# Try it
In the data below, locate each line with the word "Lastudioicon" and list it.

(Items from a dataset)
#####

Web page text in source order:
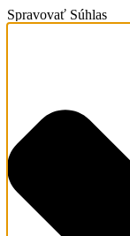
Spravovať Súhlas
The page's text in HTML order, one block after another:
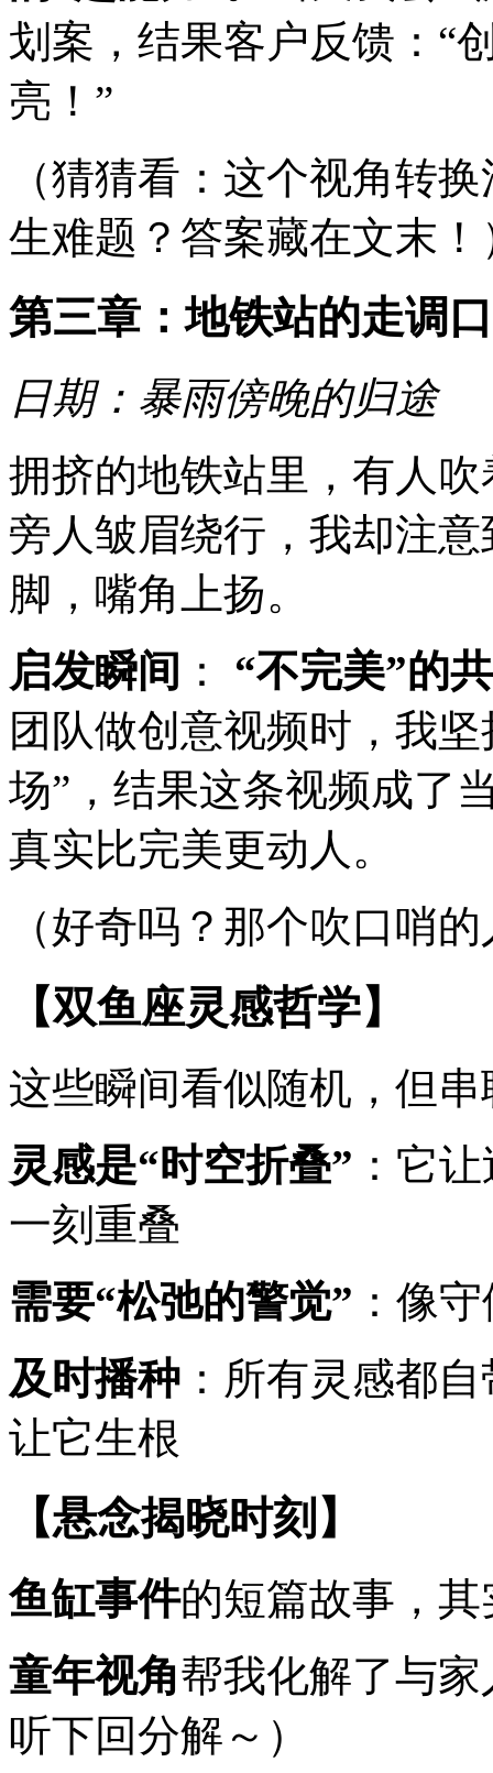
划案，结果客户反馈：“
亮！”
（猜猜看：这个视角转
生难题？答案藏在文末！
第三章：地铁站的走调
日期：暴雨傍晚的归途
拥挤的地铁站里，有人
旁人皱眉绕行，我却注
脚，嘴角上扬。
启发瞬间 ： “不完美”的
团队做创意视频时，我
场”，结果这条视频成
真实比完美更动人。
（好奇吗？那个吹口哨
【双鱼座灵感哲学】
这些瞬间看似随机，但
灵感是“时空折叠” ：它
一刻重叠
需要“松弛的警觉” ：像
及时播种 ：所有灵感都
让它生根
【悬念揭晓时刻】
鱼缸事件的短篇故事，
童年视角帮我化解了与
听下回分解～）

#####

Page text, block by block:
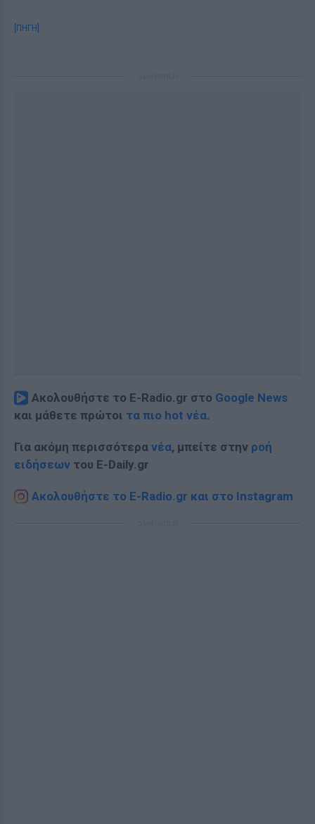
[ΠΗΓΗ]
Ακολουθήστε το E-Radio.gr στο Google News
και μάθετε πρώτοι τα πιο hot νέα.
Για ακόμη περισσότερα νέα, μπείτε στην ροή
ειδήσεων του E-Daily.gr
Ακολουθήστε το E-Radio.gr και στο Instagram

#####

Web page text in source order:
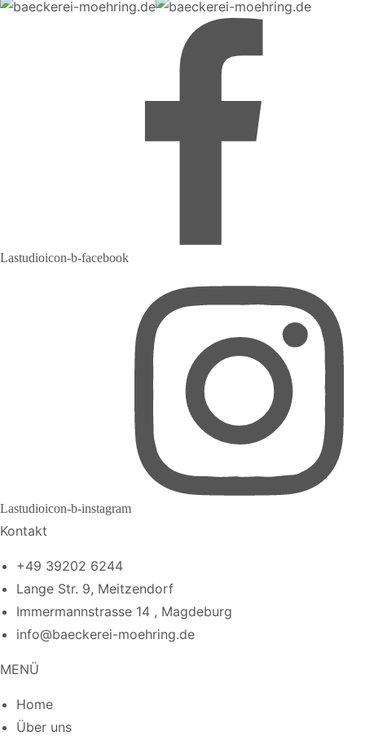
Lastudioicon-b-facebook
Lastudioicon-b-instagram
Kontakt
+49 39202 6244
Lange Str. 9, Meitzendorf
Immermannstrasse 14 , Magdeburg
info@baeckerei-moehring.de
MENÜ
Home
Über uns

#####

# Result of the exercise
Lastudioicon-b-facebook
Lastudioicon-b-instagram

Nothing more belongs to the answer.